_Exercise objective_
Here is the task for the records below: repeat exactly the lines from the one with "Hypercam_fan" to the one with "available for beta testing", both included, and nothing else.

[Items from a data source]
::::::::
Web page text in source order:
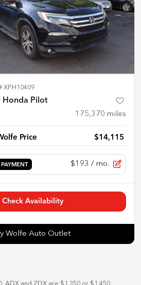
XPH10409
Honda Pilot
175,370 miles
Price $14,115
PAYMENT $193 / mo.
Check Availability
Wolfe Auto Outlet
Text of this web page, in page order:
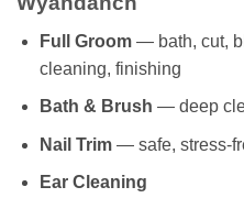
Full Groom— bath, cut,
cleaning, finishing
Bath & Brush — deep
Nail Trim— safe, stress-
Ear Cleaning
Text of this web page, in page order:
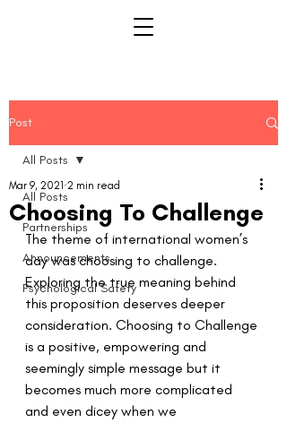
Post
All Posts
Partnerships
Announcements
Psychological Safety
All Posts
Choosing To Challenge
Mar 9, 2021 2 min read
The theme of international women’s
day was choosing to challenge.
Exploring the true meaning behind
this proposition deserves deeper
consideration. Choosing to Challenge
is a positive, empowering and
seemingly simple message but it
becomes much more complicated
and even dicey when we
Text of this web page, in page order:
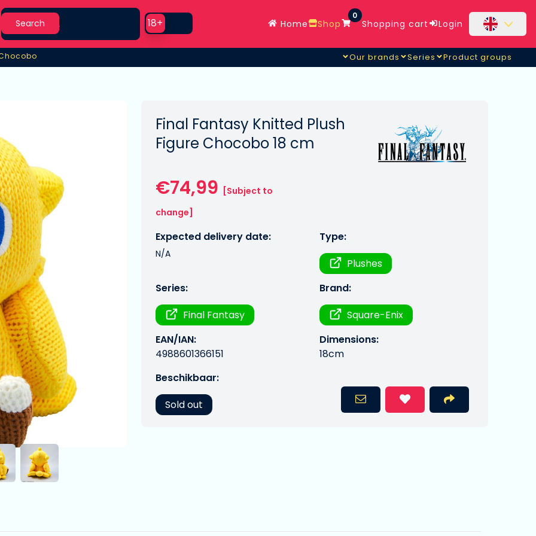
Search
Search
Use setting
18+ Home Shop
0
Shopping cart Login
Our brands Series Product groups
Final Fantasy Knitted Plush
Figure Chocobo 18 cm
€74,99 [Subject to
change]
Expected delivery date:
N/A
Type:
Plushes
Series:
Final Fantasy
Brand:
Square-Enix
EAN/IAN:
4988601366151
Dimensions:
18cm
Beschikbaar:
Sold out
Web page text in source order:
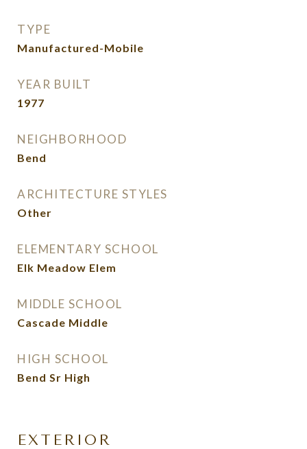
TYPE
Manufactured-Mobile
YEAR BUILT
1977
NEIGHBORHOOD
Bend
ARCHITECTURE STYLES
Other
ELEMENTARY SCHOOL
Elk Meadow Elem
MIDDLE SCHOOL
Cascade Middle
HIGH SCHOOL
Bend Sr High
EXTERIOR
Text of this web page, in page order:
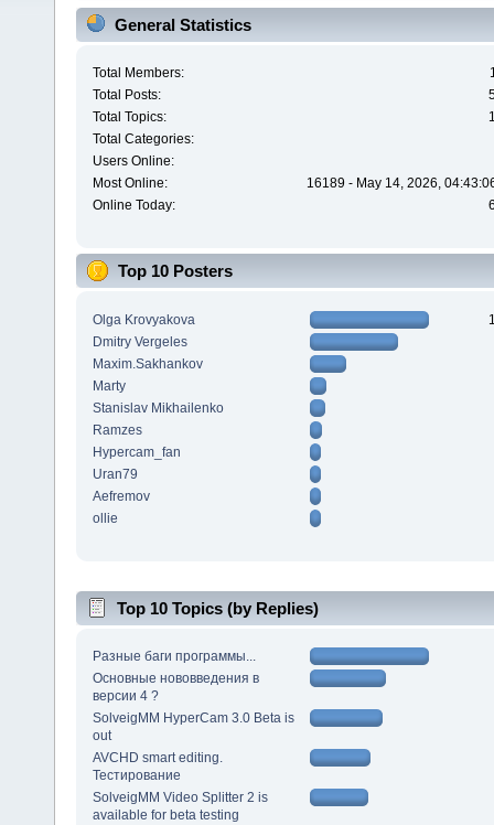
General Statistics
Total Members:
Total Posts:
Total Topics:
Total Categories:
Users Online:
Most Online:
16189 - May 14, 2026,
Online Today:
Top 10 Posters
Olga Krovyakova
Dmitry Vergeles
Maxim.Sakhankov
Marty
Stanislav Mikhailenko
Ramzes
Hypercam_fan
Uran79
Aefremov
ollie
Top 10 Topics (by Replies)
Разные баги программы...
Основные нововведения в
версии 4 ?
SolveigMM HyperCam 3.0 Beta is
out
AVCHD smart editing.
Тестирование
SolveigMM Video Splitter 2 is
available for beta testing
::::::::
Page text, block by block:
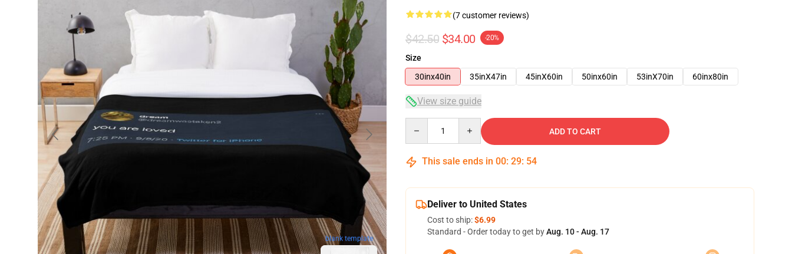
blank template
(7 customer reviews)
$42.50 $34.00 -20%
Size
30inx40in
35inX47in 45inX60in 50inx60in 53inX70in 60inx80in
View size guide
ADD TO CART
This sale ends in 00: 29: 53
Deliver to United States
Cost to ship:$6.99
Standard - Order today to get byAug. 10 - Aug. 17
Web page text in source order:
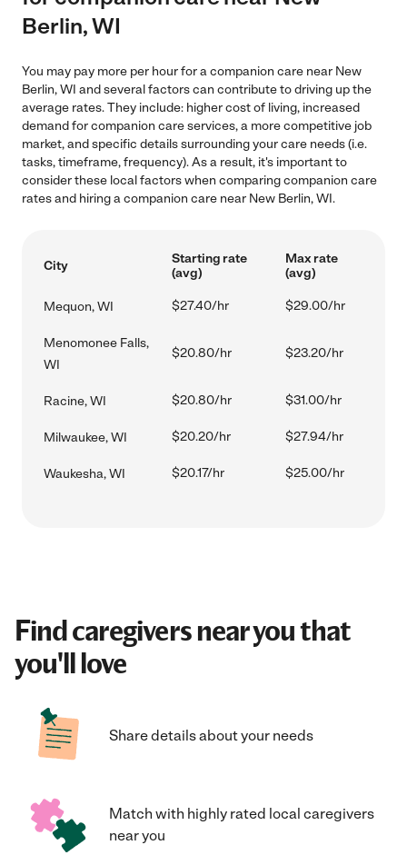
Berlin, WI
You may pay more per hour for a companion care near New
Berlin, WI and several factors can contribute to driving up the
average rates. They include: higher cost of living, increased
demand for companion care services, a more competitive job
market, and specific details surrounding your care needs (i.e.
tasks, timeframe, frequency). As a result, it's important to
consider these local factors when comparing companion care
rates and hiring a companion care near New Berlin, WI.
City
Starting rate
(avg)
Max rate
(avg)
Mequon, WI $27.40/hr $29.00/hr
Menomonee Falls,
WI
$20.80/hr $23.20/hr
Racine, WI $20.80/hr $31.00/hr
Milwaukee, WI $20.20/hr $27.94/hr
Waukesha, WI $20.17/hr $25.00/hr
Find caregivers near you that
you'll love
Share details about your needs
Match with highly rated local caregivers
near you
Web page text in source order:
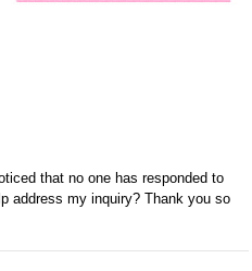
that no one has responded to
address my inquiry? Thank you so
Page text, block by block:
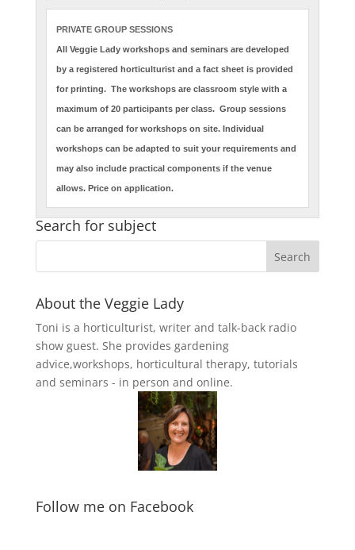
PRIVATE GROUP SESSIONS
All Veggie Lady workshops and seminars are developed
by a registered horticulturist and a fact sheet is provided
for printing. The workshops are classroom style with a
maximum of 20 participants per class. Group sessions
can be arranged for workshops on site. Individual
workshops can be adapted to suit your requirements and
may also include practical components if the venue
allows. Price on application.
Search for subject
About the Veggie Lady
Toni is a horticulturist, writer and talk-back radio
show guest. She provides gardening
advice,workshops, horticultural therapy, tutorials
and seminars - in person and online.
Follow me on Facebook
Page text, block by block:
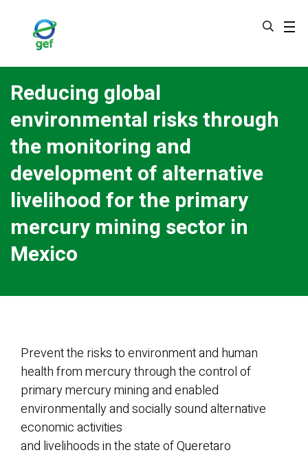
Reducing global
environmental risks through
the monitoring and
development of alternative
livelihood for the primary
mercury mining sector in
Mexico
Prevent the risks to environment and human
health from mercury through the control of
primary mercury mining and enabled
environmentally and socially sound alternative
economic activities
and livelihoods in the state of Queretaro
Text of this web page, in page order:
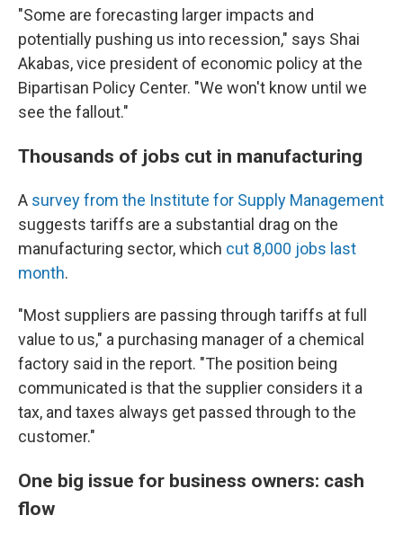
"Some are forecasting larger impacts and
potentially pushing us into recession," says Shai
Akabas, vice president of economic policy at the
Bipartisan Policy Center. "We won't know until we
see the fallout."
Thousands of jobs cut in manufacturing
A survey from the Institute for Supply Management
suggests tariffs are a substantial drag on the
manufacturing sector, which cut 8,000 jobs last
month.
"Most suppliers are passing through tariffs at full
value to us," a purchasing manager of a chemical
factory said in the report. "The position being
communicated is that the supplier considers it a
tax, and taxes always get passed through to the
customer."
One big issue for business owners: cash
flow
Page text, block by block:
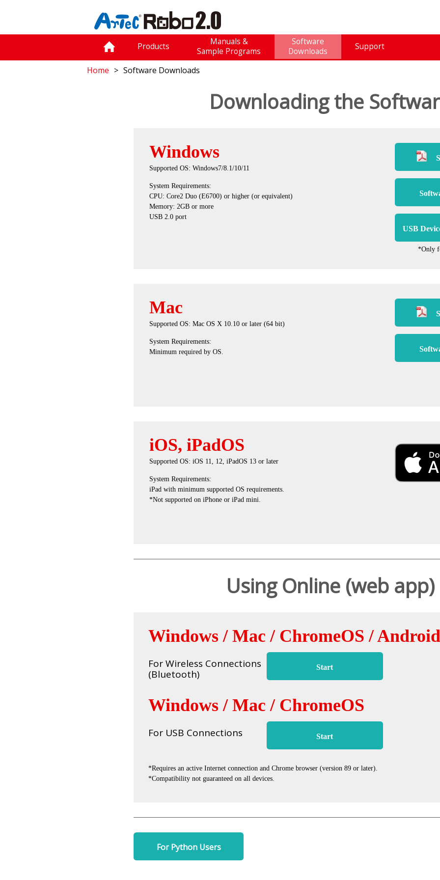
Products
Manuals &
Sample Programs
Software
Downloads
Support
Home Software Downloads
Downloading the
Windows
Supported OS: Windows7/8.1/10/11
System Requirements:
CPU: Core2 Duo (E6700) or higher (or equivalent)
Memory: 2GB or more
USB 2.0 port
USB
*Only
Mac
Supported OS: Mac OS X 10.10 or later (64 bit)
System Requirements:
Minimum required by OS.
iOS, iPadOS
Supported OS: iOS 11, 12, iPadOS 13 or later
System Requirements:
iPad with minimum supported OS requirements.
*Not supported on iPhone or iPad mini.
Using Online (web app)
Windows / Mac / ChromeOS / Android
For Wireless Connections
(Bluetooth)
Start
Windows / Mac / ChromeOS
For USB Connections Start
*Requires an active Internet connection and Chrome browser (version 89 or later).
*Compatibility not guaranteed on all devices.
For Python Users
::::::::
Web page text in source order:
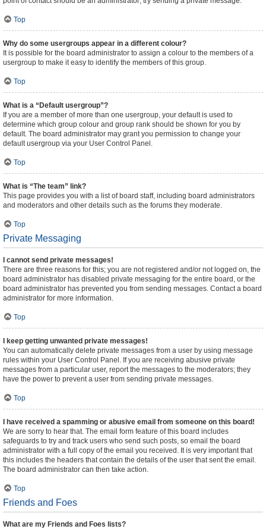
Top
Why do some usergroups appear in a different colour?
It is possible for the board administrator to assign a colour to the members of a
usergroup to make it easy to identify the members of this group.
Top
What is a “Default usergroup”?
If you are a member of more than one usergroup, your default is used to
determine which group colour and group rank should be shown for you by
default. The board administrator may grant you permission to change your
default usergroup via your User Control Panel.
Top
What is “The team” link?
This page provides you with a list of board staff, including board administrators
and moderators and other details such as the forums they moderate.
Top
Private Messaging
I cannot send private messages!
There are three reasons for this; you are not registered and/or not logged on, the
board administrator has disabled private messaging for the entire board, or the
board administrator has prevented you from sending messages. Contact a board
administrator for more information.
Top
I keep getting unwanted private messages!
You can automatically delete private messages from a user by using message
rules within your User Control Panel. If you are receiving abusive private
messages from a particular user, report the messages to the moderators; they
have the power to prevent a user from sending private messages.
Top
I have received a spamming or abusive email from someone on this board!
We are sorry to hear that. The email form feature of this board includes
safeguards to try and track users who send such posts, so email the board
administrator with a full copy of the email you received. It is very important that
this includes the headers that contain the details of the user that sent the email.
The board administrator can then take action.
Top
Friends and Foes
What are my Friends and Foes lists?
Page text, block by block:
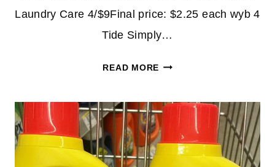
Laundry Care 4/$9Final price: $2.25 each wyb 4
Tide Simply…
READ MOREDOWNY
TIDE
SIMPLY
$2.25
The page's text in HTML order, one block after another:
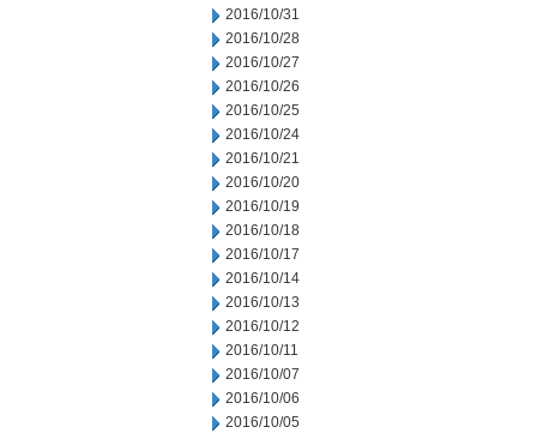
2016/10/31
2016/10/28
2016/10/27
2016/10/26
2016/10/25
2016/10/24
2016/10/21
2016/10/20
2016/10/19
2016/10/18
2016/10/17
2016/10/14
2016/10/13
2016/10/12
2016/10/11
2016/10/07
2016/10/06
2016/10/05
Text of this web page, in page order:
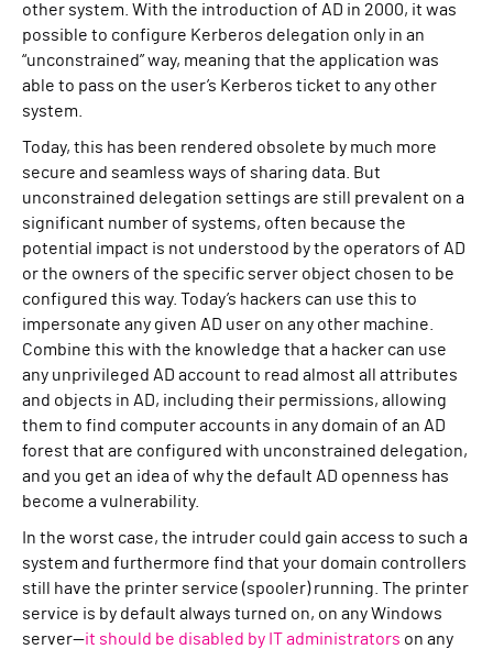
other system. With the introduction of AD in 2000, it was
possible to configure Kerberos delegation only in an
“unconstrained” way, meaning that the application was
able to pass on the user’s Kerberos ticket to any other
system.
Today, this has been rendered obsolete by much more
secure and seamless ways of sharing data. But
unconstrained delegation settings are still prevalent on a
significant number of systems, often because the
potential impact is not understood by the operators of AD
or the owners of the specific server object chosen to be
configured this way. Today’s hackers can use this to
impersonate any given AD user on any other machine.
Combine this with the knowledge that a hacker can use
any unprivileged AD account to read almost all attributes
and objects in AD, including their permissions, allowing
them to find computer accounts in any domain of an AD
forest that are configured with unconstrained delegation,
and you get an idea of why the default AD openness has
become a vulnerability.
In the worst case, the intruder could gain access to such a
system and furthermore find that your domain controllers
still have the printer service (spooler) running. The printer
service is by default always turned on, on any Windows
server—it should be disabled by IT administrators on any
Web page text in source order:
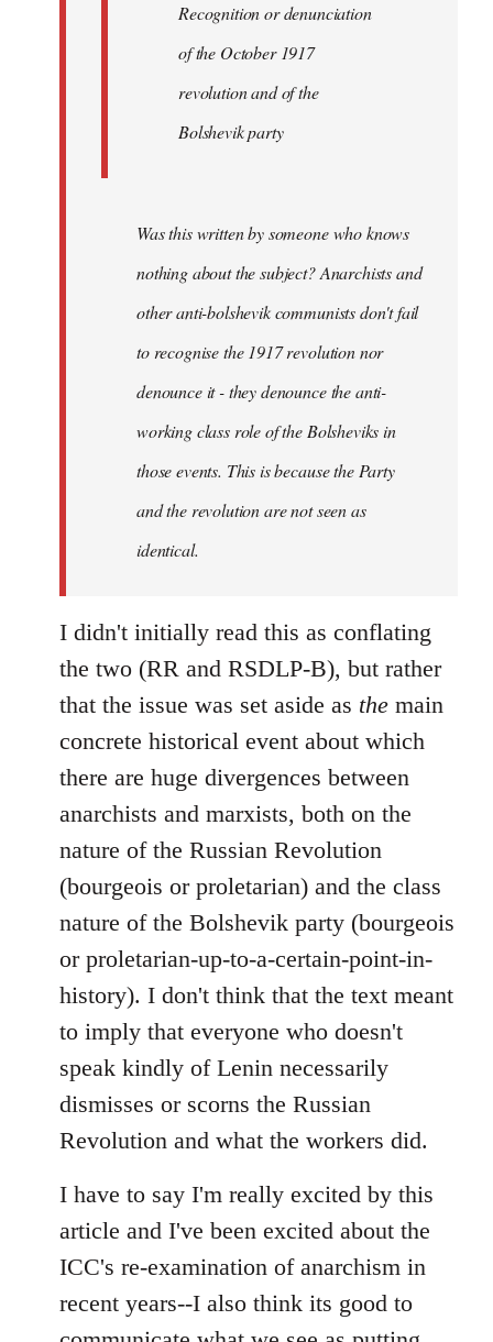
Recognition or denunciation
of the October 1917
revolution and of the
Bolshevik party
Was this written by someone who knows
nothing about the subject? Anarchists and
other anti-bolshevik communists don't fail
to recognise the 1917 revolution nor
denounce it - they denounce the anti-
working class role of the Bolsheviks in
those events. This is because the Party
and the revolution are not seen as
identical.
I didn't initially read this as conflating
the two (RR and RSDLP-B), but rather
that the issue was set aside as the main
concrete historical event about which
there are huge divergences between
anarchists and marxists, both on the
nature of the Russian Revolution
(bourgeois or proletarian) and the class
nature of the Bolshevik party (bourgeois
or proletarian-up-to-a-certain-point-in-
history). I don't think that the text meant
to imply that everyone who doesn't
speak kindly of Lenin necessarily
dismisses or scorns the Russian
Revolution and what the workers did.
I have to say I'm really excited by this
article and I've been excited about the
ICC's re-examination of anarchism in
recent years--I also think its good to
::::::::
_Your solution_
Hypercam_fan
Uran79
Aefremov
ollie
Top 10 Topics (by Replies)
Разные баги программы...
Основные нововведения в
версии 4 ?
SolveigMM HyperCam 3.0 Beta is
out
AVCHD smart editing.
Тестирование
SolveigMM Video Splitter 2 is
available for beta testing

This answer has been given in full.